When you head out, go into the wind; you’ll return with the wind at your back. If you are out longer than 15-20 minutes, take a water bottle with you to stay hydrated.

Try to Embrace the Environment

For the most benefits, leave your headphones at home and embrace your environment. Focusing on the sights, sounds, and sensations of outdoor exercise will help you cultivate a calming, refreshing experience. If you do want to take your phone, mute your calls and texts so that you’re can let go of your day-to-day concerns.

Set a Goal

If you regularly walk for exercise, consider how hard you want to push yourself. Maybe some days you want to walk a little faster, or a little longer, to get a more demanding workout. On other days, you may want to take your time, using the time to breathe, think, or pray. A walk like this can be a wonderful time to express gratitude for your physical health and the beautiful world God created.

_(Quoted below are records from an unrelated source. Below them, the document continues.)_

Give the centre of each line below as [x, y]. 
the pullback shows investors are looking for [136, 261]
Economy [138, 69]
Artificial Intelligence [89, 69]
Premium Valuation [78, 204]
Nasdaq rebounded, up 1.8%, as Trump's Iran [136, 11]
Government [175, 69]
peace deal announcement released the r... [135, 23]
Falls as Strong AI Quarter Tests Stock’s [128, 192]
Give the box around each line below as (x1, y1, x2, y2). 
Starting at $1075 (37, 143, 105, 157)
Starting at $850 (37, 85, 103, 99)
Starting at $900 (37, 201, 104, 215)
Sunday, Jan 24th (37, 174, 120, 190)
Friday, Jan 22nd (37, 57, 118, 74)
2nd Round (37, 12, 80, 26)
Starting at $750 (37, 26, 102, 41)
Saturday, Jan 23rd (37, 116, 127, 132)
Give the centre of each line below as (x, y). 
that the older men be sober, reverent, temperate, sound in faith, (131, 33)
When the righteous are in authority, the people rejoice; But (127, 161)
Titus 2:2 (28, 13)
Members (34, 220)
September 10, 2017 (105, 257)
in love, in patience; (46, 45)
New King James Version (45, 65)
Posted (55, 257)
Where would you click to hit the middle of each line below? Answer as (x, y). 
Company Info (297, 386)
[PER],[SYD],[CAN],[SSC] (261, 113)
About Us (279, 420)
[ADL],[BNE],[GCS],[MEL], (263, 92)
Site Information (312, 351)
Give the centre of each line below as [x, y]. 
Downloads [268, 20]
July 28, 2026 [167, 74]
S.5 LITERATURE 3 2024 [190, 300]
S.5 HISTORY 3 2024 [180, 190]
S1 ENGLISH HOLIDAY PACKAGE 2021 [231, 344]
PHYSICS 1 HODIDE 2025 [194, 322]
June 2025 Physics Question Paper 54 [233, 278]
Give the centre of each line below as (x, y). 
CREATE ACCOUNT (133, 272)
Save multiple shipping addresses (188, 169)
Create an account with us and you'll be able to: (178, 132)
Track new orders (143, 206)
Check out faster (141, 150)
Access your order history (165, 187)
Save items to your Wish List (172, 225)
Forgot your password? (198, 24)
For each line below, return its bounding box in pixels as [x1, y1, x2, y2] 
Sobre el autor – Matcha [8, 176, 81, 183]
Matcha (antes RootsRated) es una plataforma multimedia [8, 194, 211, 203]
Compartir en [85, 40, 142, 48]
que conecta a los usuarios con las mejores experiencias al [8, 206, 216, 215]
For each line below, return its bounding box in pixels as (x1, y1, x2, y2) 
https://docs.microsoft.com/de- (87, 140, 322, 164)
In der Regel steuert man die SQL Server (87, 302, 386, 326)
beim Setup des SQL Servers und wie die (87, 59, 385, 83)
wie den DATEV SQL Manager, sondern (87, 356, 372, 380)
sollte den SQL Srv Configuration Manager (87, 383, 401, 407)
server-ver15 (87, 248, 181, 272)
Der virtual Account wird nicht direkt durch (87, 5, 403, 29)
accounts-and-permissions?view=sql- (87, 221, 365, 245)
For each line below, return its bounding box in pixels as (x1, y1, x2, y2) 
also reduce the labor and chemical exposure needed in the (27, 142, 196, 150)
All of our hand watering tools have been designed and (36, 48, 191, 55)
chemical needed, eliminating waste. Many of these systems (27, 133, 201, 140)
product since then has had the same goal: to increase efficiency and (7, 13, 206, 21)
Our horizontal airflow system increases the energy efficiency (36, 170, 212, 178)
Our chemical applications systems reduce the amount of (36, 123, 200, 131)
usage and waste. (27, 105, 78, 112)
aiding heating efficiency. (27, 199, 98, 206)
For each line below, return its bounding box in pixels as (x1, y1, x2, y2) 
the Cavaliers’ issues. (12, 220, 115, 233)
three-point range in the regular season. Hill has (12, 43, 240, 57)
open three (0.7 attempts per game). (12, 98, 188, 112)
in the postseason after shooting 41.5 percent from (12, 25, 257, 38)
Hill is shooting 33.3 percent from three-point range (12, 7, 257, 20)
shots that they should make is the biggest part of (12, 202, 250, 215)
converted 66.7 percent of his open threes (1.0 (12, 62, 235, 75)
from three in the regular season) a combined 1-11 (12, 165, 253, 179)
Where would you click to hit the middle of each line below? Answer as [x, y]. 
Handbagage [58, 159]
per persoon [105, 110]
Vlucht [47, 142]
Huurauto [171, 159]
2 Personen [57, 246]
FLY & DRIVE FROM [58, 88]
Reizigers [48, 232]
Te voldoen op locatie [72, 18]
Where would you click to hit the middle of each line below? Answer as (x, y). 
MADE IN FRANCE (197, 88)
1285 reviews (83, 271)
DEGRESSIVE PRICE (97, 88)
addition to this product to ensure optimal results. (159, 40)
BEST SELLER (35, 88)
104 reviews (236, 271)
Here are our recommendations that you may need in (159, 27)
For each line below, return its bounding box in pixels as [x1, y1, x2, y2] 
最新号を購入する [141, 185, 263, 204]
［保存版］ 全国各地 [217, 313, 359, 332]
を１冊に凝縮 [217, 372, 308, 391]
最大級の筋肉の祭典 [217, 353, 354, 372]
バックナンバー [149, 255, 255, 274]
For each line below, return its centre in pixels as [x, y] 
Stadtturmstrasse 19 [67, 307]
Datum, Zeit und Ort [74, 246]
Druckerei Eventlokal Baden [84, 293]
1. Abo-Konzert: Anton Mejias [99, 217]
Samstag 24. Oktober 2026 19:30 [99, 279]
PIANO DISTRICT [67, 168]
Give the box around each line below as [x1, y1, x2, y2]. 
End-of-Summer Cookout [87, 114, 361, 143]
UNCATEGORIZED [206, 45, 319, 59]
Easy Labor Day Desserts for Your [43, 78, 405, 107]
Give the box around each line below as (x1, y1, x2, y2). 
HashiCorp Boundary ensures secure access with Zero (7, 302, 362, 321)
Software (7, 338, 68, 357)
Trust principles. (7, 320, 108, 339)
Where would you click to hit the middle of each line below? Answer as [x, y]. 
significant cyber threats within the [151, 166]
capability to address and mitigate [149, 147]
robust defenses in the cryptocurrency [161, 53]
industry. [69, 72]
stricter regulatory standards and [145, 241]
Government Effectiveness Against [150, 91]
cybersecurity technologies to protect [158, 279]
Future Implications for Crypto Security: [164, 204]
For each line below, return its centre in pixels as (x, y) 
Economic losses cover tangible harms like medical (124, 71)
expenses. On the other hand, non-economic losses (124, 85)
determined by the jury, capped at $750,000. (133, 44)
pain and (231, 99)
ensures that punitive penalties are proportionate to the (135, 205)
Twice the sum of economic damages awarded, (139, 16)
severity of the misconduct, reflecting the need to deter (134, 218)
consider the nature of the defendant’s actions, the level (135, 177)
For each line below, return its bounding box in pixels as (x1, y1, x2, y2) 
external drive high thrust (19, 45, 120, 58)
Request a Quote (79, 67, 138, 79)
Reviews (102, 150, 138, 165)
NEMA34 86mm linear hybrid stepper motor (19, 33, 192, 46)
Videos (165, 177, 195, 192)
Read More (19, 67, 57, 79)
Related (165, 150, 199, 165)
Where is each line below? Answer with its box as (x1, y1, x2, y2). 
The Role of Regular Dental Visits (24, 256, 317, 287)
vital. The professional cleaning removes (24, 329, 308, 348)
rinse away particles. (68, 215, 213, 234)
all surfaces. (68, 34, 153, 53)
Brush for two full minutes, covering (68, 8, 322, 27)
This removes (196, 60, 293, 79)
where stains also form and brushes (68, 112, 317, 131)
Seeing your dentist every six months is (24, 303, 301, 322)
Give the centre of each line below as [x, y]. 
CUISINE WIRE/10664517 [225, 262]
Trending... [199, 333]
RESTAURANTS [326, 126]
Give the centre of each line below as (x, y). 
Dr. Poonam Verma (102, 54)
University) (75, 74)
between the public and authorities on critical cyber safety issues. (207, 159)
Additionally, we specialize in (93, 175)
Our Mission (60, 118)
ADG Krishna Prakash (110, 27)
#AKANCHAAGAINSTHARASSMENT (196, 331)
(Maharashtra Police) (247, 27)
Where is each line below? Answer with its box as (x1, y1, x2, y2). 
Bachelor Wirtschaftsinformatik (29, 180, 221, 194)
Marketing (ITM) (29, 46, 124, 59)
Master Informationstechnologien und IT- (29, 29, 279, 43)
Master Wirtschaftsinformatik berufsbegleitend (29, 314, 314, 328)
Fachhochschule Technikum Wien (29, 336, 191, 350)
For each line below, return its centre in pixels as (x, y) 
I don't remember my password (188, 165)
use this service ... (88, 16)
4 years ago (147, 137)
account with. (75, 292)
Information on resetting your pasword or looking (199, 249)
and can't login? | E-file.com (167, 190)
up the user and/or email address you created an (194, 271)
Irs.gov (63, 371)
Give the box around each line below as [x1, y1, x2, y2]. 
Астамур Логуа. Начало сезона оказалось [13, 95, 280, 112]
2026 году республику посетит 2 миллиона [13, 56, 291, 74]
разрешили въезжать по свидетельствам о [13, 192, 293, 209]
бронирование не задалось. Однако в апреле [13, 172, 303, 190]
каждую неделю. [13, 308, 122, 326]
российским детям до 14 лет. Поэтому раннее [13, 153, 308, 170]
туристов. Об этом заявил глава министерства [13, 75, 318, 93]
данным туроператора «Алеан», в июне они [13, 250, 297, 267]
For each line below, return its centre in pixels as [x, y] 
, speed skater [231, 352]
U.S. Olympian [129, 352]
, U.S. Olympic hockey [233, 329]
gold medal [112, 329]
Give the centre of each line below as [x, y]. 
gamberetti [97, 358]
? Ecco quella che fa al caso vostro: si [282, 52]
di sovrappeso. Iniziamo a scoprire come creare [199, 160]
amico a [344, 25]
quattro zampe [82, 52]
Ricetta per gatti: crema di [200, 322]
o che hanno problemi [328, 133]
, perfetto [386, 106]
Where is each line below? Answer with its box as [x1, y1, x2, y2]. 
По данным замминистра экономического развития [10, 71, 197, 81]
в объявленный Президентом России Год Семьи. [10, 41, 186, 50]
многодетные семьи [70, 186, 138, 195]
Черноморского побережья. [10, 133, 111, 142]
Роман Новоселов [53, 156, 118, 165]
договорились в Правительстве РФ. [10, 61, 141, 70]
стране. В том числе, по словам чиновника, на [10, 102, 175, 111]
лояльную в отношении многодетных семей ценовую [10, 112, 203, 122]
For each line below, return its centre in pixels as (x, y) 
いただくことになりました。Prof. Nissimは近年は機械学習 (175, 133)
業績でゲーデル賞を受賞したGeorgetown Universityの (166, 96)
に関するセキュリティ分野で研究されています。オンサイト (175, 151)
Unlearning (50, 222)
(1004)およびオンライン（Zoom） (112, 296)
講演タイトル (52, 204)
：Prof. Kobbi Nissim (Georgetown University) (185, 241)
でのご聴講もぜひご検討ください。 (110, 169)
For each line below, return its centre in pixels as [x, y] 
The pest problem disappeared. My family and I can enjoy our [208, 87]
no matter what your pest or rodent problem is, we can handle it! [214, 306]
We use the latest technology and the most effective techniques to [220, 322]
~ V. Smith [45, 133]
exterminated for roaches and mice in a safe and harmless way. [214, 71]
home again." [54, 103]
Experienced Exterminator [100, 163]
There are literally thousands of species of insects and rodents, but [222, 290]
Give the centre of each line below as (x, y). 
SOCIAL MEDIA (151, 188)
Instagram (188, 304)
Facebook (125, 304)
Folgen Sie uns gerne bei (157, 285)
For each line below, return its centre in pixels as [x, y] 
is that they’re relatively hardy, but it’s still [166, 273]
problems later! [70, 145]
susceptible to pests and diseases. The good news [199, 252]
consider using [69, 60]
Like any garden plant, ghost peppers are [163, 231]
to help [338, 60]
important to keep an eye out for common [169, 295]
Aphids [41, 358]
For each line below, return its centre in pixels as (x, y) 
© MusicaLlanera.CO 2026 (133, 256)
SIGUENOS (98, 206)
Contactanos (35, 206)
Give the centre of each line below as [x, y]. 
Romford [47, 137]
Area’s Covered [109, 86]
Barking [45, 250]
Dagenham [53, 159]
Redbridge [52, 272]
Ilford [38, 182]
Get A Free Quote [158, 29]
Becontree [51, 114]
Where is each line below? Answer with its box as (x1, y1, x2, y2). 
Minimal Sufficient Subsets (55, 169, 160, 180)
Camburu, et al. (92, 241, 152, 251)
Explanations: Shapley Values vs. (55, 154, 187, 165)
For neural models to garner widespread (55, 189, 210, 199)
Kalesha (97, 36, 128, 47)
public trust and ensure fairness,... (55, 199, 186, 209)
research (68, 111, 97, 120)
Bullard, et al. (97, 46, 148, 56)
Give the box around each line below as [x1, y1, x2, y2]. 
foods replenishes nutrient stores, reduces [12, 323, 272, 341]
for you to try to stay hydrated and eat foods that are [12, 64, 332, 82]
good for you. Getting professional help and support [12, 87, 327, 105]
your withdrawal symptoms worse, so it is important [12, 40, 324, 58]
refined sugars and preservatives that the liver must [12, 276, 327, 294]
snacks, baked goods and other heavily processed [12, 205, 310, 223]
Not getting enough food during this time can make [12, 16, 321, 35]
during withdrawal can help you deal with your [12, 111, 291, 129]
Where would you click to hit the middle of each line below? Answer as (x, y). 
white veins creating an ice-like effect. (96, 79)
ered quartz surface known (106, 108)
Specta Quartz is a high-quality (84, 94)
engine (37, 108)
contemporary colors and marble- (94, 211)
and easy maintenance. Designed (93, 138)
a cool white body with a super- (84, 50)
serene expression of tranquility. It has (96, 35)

Researchers have found that just being in nature helps lower stress levels and boost immune function, so even if you walk a short distance at a slow pace, you’ll still experience health benefits.

Combination of Tips

Even if you prefer to exercise indoors, and the occasional outside workout will be useful for you. A study examined people’s self-selected workout activities and whether they exercised indoors, outdoors, or both. “We found that a combination of outdoor and indoor exercise for women provided the most protection from stress and tension and improved overall health perception,” says lead author Robin Puett, Ph.D., an associate professor at the Maryland Institute for Applied Environmental Health.

Don’t let the colder temperatures keep you stuck inside. Take a winter walk–and you’ll reap the emotional and physical benefits.